### Activity
Give back only one number: how many lines in the data below contain the word "Abschätzung".

### Supplied entries
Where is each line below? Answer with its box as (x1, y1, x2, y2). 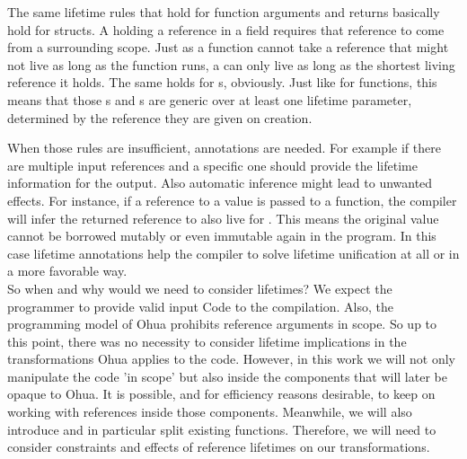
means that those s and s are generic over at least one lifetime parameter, (7, 90, 412, 109)
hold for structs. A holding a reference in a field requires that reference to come (7, 20, 445, 39)
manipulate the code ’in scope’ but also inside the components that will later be (7, 366, 447, 385)
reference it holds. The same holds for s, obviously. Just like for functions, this (7, 73, 437, 92)
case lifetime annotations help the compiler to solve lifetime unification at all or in (7, 243, 460, 262)
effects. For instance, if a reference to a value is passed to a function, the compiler (7, 190, 457, 209)
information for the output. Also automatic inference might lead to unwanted (7, 173, 433, 192)
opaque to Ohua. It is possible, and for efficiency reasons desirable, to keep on (7, 384, 436, 403)
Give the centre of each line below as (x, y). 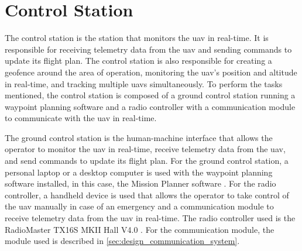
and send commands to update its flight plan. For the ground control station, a (147, 161)
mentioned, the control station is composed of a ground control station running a (150, 95)
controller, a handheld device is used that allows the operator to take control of (147, 195)
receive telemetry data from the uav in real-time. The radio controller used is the (150, 218)
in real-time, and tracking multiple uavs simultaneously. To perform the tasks (144, 83)
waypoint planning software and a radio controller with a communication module (150, 106)
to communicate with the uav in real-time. (81, 118)
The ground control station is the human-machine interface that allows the (139, 137)
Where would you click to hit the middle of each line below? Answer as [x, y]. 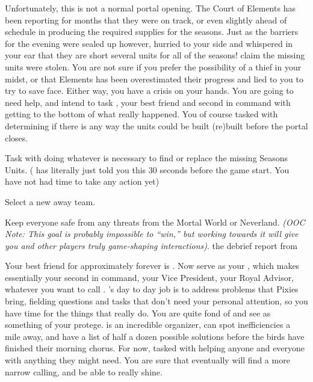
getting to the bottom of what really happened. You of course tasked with [141, 114]
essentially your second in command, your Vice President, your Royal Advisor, [150, 277]
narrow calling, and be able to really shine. [84, 371]
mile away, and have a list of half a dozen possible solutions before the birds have [155, 336]
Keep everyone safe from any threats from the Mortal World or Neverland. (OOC [155, 222]
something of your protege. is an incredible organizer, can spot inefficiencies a [148, 325]
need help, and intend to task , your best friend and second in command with [148, 102]
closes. [17, 137]
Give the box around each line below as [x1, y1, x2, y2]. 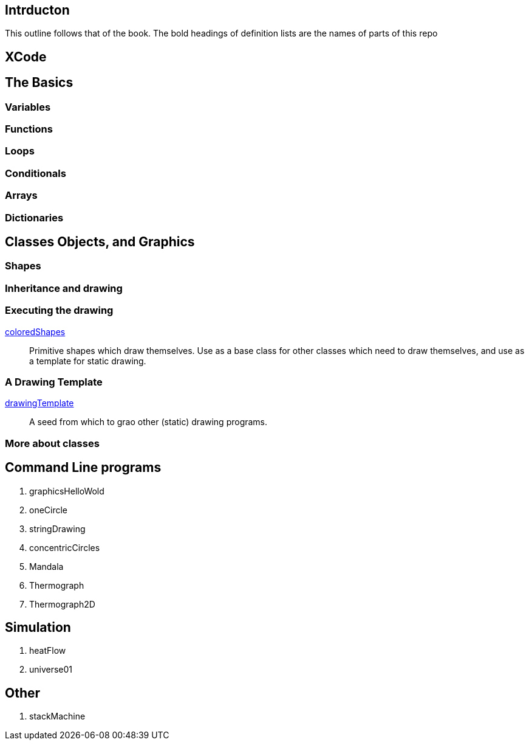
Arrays [5, 189, 38, 202]
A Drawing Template [5, 375, 103, 388]
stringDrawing [29, 523, 86, 534]
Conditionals [5, 167, 66, 179]
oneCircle [29, 504, 68, 515]
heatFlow [29, 645, 66, 656]
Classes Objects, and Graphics [5, 234, 195, 249]
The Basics [5, 75, 73, 91]
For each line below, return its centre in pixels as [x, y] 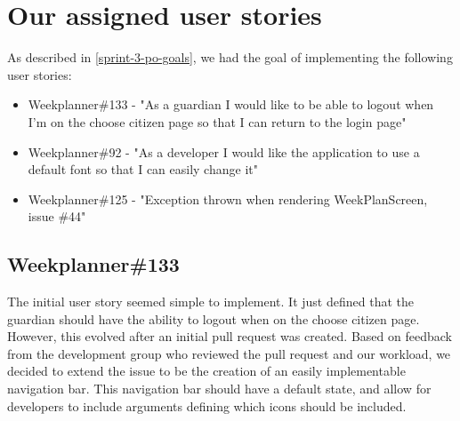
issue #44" [57, 216]
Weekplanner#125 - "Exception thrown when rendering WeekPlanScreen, [228, 199]
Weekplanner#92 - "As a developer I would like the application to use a [224, 151]
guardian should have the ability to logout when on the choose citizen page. [214, 318]
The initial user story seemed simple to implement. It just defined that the [210, 302]
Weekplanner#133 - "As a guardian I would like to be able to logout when [231, 104]
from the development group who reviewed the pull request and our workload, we [229, 353]
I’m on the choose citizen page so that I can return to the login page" [217, 121]
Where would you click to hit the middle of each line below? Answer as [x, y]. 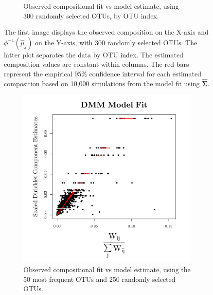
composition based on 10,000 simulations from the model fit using [102, 83]
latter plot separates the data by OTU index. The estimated [94, 54]
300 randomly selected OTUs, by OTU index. [91, 15]
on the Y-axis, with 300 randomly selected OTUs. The [116, 42]
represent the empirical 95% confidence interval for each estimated [103, 73]
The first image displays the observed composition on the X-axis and [106, 32]
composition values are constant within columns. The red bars [97, 64]
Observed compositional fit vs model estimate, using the [107, 269]
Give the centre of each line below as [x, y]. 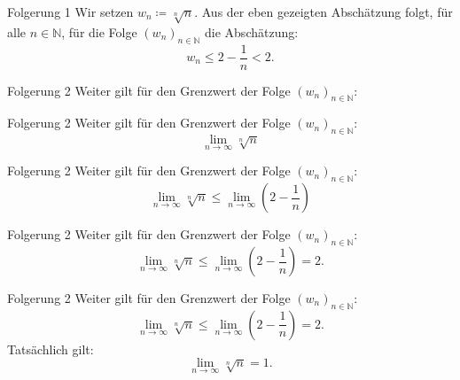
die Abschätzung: [252, 31]
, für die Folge [99, 31]
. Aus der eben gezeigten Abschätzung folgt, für [324, 12]
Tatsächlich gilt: [51, 349]
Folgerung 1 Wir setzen [70, 12]
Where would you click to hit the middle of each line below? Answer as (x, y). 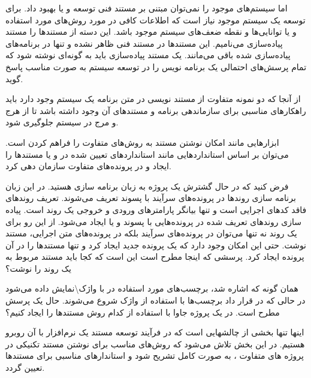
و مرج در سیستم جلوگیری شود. (62, 122)
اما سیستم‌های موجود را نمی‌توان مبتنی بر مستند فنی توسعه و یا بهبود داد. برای (147, 8)
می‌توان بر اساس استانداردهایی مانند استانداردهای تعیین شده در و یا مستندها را (147, 154)
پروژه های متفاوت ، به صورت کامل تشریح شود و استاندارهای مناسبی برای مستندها (155, 355)
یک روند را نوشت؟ (38, 268)
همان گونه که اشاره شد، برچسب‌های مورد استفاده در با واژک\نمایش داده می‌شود (152, 288)
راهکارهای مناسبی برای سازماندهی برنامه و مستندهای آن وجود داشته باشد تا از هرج (156, 110)
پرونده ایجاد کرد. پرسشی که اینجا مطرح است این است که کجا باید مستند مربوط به (155, 256)

### Task answer
2